— Work request —
The reply should hold only the lines from the one with "context, the Weinberg" to the one with "or frameworks that", both ends kept, exactly as they appear below, without any pictures.

— Dataset records —
——————————

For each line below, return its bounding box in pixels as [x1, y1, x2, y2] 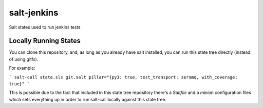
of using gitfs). [9, 56, 38, 62]
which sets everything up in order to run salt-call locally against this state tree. [9, 96, 167, 102]
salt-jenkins [9, 7, 58, 18]
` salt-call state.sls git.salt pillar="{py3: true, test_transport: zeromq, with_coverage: [9, 74, 238, 80]
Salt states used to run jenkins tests [9, 24, 80, 30]
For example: [9, 65, 36, 71]
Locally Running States [9, 37, 81, 45]
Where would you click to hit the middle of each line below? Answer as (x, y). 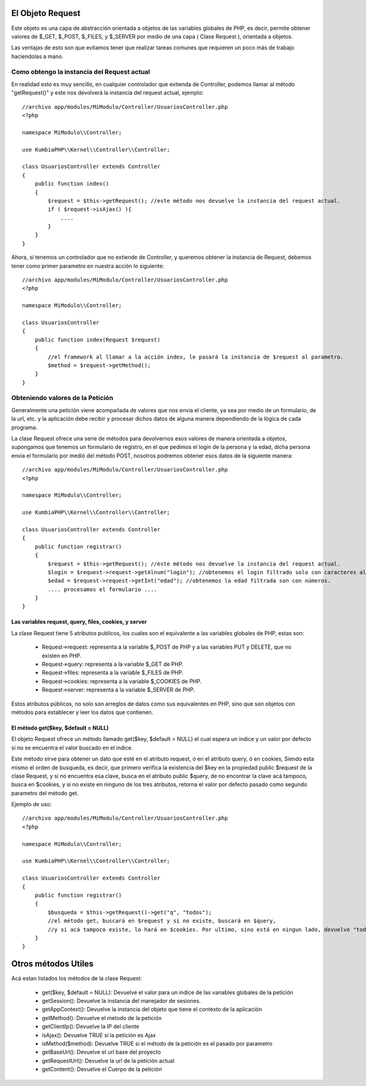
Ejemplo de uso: (31, 804)
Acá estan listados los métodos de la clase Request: (77, 978)
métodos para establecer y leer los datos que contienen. (82, 712)
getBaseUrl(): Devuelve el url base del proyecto (101, 1052)
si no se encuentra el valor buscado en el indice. (72, 748)
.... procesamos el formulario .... (103, 589)
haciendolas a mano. (38, 56)
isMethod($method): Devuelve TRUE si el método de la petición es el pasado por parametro (157, 1043)
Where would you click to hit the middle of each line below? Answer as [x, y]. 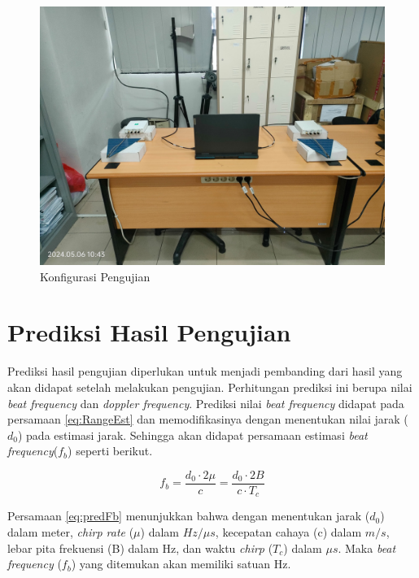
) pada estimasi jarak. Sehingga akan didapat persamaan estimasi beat [192, 435]
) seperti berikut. [110, 451]
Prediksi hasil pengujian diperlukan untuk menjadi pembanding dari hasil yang [205, 371]
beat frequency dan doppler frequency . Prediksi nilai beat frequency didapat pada [206, 403]
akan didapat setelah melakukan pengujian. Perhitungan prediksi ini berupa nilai [210, 387]
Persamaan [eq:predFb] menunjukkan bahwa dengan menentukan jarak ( [189, 516]
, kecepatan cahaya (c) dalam [288, 531]
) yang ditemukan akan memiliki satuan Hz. [181, 564]
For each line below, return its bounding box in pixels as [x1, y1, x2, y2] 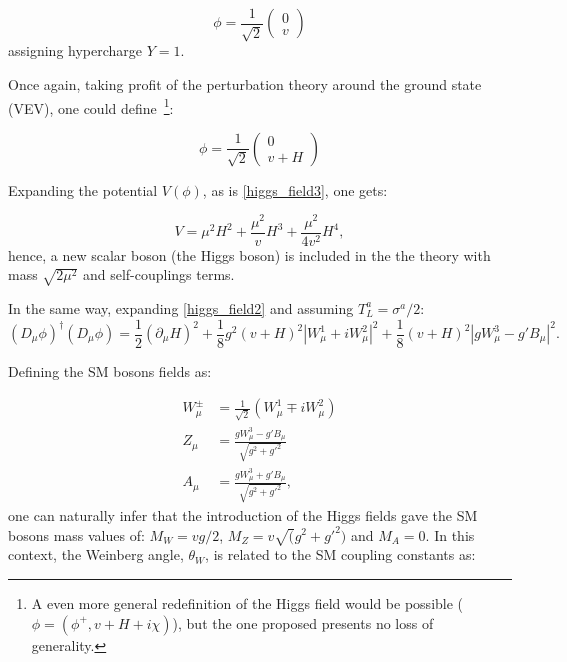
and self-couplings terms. [82, 264, 235, 285]
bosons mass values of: [8, 524, 145, 545]
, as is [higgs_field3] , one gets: [202, 179, 388, 200]
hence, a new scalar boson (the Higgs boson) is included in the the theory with [8, 244, 491, 265]
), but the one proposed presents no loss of [172, 612, 434, 633]
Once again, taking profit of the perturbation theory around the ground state [8, 74, 482, 95]
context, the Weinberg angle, [8, 544, 184, 565]
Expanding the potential [8, 179, 158, 200]
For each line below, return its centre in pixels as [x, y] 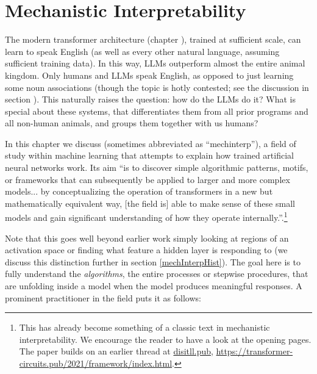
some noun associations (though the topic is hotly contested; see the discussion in [157, 87]
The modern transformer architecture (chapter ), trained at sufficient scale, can [153, 39]
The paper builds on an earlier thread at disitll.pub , [116, 351]
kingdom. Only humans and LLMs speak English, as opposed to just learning [149, 75]
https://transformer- [255, 351]
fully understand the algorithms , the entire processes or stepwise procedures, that [157, 274]
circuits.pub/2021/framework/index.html [96, 363]
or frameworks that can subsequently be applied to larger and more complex [148, 179]
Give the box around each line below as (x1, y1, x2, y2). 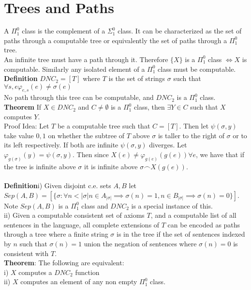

——————————

— Solution to this exercise —
context, the Weinberg angle, [8, 544, 184, 565]
Expanding the potential [8, 179, 158, 200]
For each line below, return its centre in pixels as [x, y] 
some noun associations (though the topic is hotly contested; see the discussion in [157, 87]
The modern transformer architecture (chapter ), trained at sufficient scale, can [153, 39]
The paper builds on an earlier thread at disitll.pub , [116, 351]
kingdom. Only humans and LLMs speak English, as opposed to just learning [149, 75]
https://transformer- [255, 351]
fully understand the algorithms , the entire processes or stepwise procedures, that [157, 274]
circuits.pub/2021/framework/index.html [96, 363]
or frameworks that can subsequently be applied to larger and more complex [148, 179]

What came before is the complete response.